_Try it_
Every line in the material below that includes "this" should be copied.

_Data_

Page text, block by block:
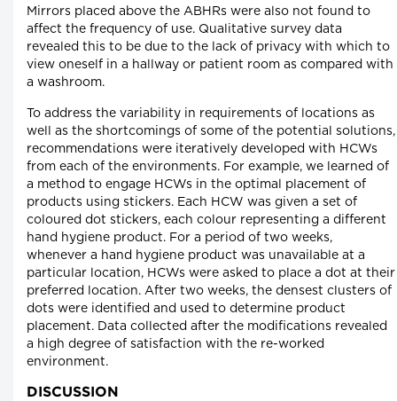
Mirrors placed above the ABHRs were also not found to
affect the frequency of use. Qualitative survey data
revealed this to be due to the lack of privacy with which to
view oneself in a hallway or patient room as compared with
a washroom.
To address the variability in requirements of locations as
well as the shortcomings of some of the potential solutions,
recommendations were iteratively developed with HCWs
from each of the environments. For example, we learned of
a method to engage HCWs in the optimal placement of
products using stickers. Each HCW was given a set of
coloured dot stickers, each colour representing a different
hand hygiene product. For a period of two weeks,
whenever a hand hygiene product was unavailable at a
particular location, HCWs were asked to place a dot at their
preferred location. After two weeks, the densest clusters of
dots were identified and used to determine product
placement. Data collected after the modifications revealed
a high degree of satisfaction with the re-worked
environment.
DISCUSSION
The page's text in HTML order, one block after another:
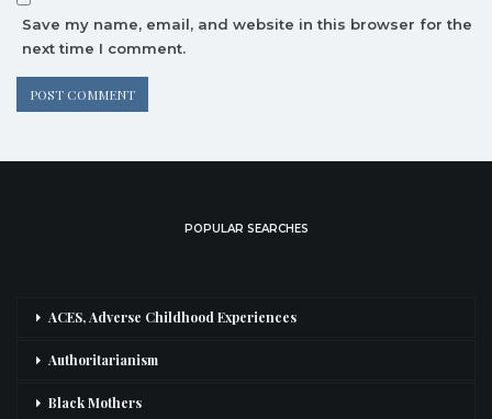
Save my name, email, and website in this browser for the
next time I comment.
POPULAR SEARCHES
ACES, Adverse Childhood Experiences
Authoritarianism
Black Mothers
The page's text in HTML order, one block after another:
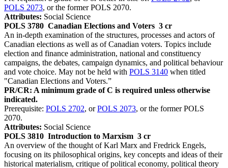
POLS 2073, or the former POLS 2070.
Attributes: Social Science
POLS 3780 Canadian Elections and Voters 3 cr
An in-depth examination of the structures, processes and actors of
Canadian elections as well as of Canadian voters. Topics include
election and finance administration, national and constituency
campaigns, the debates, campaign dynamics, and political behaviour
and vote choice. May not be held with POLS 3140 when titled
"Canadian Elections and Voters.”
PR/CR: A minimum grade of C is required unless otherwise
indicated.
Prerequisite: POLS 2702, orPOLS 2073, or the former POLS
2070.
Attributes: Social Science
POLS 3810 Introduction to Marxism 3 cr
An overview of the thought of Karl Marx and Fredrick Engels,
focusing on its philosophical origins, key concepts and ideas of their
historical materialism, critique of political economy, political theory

_Response area_
revealed this to be due to the lack of privacy with which to
Save my name, email, and website in this browser for the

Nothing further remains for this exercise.